Zinc Accumulation in Indian Mustard as Influenced by Nitrogen and Phosphorus Nutrition

Abstract

Mineral nutrition influences plant growth and absorption of elements, which are two factors that influence the accumulation of elements in plant tissues. Proper nutrition may enhance zinc (Zn) accumulation in plants and their potential for land remediation by phytoextraction. Objectives of this study were to determine the effects of nitrogen (N) and phosphorus (P) supply on growth and Zn accumulation by Indian mustard (Brassica juncea Czern.) under simulated Zn‐contaminated conditions. In a factorial experiment, B. juncea (accession 426308) was supplied with five levels of N (50, 150, 250, 350, and 450 mg L−1) in combination with four levels of P (5, 20, 35, and 50 mg L−1) for 3 weeks in solution culture.
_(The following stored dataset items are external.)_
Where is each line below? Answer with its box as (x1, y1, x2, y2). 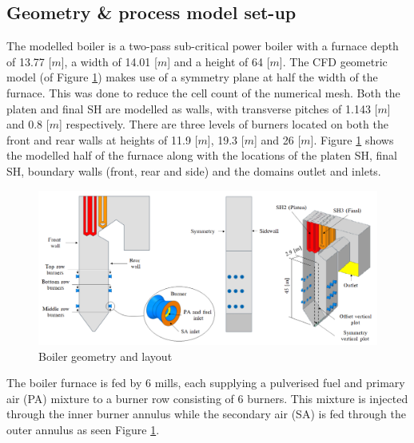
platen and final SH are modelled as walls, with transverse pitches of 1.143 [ (6, 100, 378, 117)
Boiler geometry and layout (38, 347, 173, 364)
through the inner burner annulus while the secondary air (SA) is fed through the (6, 405, 406, 422)
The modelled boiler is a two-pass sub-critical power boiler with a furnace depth (6, 38, 399, 54)
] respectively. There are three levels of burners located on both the (58, 116, 388, 133)
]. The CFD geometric (279, 53, 388, 69)
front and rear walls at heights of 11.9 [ (6, 131, 198, 148)
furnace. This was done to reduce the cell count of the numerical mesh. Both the (6, 84, 400, 101)
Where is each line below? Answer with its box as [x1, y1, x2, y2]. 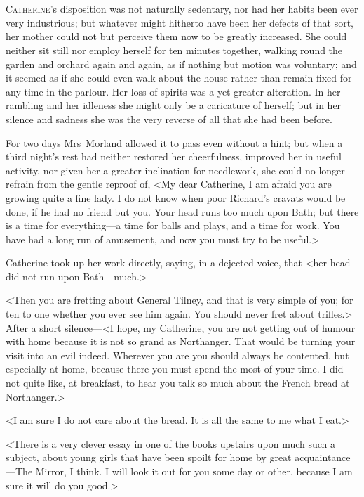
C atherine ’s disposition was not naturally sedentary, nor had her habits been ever [6, 1, 358, 16]
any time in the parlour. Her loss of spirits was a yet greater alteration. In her [6, 84, 341, 98]
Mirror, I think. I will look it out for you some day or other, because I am [35, 464, 353, 478]
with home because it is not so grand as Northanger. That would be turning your [6, 334, 356, 349]
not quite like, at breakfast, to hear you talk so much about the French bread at [6, 375, 350, 390]
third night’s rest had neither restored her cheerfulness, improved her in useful [6, 149, 342, 164]
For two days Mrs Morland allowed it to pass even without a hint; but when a [6, 135, 343, 150]
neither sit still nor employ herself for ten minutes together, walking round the [6, 42, 343, 57]
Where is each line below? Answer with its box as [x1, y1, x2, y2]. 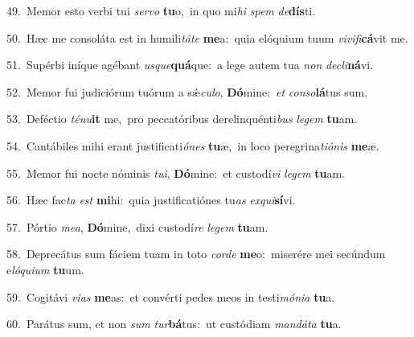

All solutions contained 3.0 mg Zn L−1, a level of Zn determined to cause Zn toxicity in B. juncea. Although plants had a mean leaf Zn concentration of 639 µg g−1, they did not exhibit symptoms of Zn toxicity (chlorosis of young leaves). Shoot dry mass increased from 9.6 to 14.0 g plant−1 with increasing supply of N up to 150 mg N L−1, but higher levels of N supply did not increase shoot mass further. Plant growth was not influenced by the supply of P in solutions. Mean shoot Zn concentration increased from 483 to 680 µg g−1 as the N concentration in solution increased from 50 to 350 mg N L−1, and shoot Zn concentration increased from 580 to 674 µg g−1 as the P supply in solution increased from 5 to 50 mg L−1. Total Zn accumulation (mg plant−1) in B. juncea shoots increased by 100% (from 4.6 to 9.3 mg Zn plant−1) as the supply of N increased from 50 to 350 mg L−1 and by 20% (from 7.3 to 8.8 mg Zn plant−1) as the supply of P increased from 5 to 50 mg L−1. Iron concentrations in B. juncea roots increased, and concentrations in leaves decreased with increasing supply of P, indicating that plants may be more prone to Fe deficiency with increased P fertility. Results suggest that N fertility, and to a lesser extent P fertility, can be used to increase the Zn phytoextraction potential of B. juncea.